* **WHAT YOU ARE ASKED TO DO**:
Using the data beneath this instruction, retype only the lines from the one that contains "然后将该变换矩阵传递给函数 warpAffine 即可。" down to the one that contains "warpAffine(src, dst, M, src.size(), 1, 0);", both included, exactly as they appear.

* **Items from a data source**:

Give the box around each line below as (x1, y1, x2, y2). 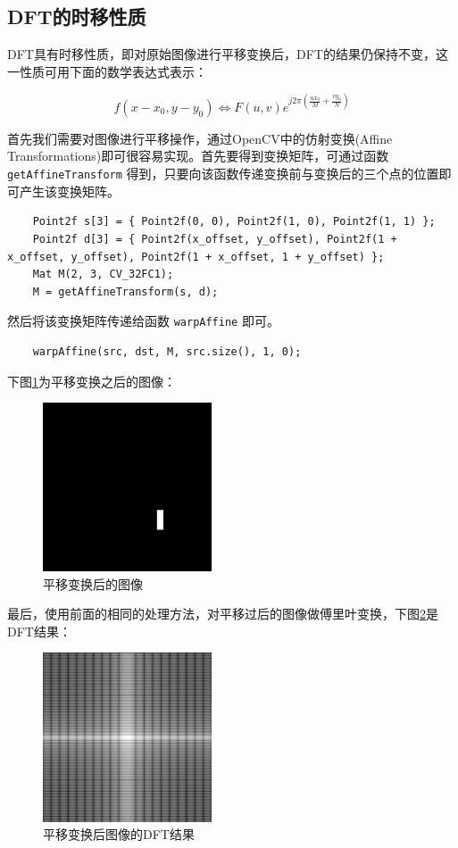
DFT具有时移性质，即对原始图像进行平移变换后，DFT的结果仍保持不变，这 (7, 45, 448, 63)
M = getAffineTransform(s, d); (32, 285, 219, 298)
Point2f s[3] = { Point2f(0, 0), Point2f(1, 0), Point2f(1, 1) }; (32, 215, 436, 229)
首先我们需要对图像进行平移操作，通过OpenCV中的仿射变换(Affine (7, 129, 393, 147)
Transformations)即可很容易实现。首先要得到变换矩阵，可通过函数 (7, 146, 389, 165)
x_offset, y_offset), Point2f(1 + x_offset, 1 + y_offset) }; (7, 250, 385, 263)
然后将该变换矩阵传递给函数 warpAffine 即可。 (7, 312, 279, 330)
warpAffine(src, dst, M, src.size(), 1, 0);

--

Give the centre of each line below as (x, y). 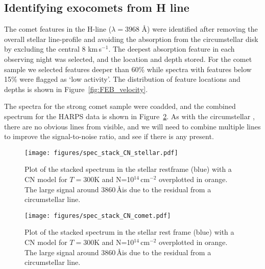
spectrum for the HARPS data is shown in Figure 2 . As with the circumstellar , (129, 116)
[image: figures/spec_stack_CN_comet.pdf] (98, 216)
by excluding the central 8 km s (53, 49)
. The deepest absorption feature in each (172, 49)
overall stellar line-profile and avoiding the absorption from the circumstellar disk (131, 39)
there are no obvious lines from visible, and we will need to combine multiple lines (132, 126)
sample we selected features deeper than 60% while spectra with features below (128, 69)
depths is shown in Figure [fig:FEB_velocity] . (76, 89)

* **ANSWER TO THE PROBLEM**:
然后将该变换矩阵传递给函数 warpAffine 即可。 (7, 312, 279, 330)
warpAffine(src, dst, M, src.size(), 1, 0);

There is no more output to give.